March 30, 2011
It was quiet in the hall as I came in. The National Soroban (We know them better, perhaps, as abacus.) Competition was already in progress and there were only a few students seated at the rows of tables and chairs. It was the end of the class 4 oral competition. Sefo was rattling off numbers almost as fast as he could say them and the remaining few students were mentally arriving at the answers. Soon there was a winner to much applause and congratulations.

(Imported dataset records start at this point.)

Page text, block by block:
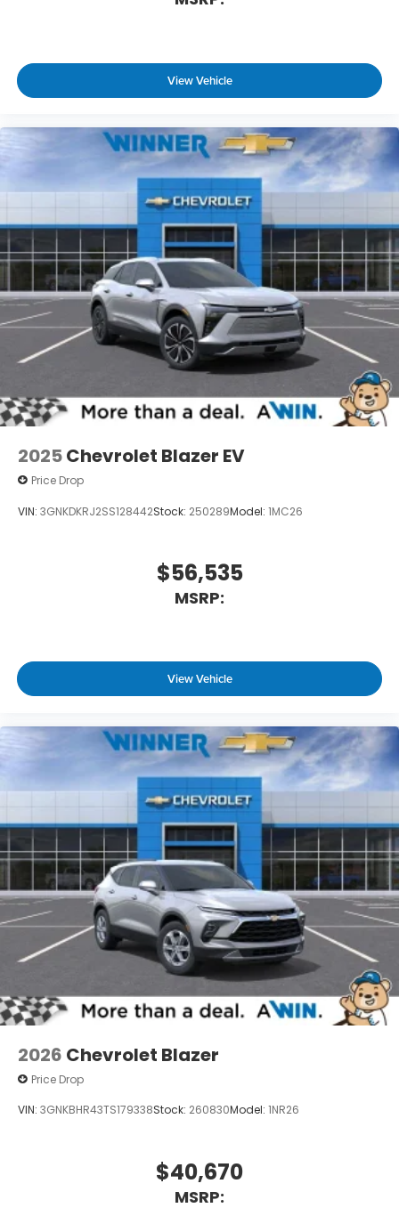
and athletes1
SiriusXM with 360L transforms your ride with
experience on the road that lets you enjoy
ad-free music, talk and news, live sports,
comedy, podcasts and more
Experience SiriusXM wherever you go in your
vehicle and on the SiriusXM app with
personalization features to make
discovering your perfect entertainment
easier than ever before
Active Noise Cancellation
This technology blocks and absorbs sound,
as well as dampens and eliminates
vibrations, helping to leave outside noise
where it belongs
In-cabin microphones distinguish unwanted
powertrain noise and cancels it to help
create a quiet interior cabin
View Vehicle
2025Chevrolet Blazer EV
Price Drop
VIN: 3GNKDKRJ2SS128442Stock: 250289Model: 1MC26
$56,535
MSRP:
View Vehicle
2026 Chevrolet Blazer
Price Drop
VIN: 3GNKBHR43TS179338Stock: 260830Model: 1NR26
$40,670
MSRP:

This is a competition for class 3, 4, and 5 students from all over Tonga. It is a part of their curriculum. Only the best are competing. Students have come from ‘Eua, Ha’apai, and Va’vau, as well as those from Tongatapu. It had been explained to me by a JICA volunteer at the CDU, Toru, that there would be 3 rounds. One with the soroban (abacus), one would be aural (no soroban), and the third would be visual—numbers flashed on a projection screen. (JICa=Japanese International cooperation agency)
Next the class 5 students took the seats at the tables and had their sorobans with them. After about 5 problems, there were only 20 students left, then 10 (7 girls and 3 boys), then 3 (2 boys and 1 girl). A student from ‘Eua won.
The teachers had a turn, too. Their test was written and timed. (Hey, teachers, that’s some pressure, huh?)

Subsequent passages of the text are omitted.